The men's tour, in contrast, is backed by an entire security apparatus with full assurance from government quarters.
"For example, thousands of policemen not only line the boundary, they also post themselves within the stands to ensure hooliganism is not allowed to take place," Amin said. "We have a sizeable number of volunteers to give a helping hand to the police."

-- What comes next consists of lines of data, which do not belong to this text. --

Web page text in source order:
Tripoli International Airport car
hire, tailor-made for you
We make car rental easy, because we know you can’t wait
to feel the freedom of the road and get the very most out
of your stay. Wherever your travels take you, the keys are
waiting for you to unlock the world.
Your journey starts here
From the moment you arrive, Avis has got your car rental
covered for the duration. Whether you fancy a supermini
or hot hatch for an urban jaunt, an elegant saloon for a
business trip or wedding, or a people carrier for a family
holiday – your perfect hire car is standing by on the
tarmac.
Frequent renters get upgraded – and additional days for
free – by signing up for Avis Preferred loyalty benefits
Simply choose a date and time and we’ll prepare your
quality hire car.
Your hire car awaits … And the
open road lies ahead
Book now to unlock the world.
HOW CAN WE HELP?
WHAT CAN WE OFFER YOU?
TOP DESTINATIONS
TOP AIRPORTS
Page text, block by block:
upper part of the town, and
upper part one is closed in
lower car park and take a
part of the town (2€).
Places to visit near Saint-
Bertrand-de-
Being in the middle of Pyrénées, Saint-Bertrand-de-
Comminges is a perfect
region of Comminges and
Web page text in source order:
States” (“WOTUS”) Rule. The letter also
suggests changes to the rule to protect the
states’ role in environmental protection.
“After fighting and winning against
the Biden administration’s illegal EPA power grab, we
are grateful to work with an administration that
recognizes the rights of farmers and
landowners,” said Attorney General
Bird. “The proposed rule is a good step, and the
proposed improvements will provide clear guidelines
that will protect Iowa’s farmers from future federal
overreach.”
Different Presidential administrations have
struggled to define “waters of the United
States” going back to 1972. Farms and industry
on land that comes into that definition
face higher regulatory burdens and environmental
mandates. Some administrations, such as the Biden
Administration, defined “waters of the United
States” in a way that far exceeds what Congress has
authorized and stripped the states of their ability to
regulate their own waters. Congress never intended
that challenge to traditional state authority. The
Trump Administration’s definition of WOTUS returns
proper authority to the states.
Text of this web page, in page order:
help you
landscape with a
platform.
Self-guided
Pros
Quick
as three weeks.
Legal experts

Last February, New Zealand agreed to tour Pakistan only after its interior ministry gave a written assurance that the Kiwi players would be evacuated in case of a tense situation. As luck would have it, the assurance needed to be carried out after a suicide attack outside the tourists' hotel in Karachi in May, shortly before the start of the Karachi Test, left 14 people dead, including 11 French naval engineers.
In Sri Lanka, the Kiwis abandoned their 1987 tour after the Tamil Tigers conducted an attack on the busy central bus terminal in Colombo.
In 1992, the Kiwis made a hurried departure after the Tigers assassinated the country's naval commander just outside the team hotel in Colombo.
This year, it all but abandoned the tour to Sri Lanka because of the deadly SARS virus which killed more than 200 people worldwide before going ahead.
New Zealand decided against visiting Kenya -- where Israeli tourists were attacked by terrorists -- for its match in the 2003 World Cup earlier this year, invoking a financial penalty from the International Cricket Council.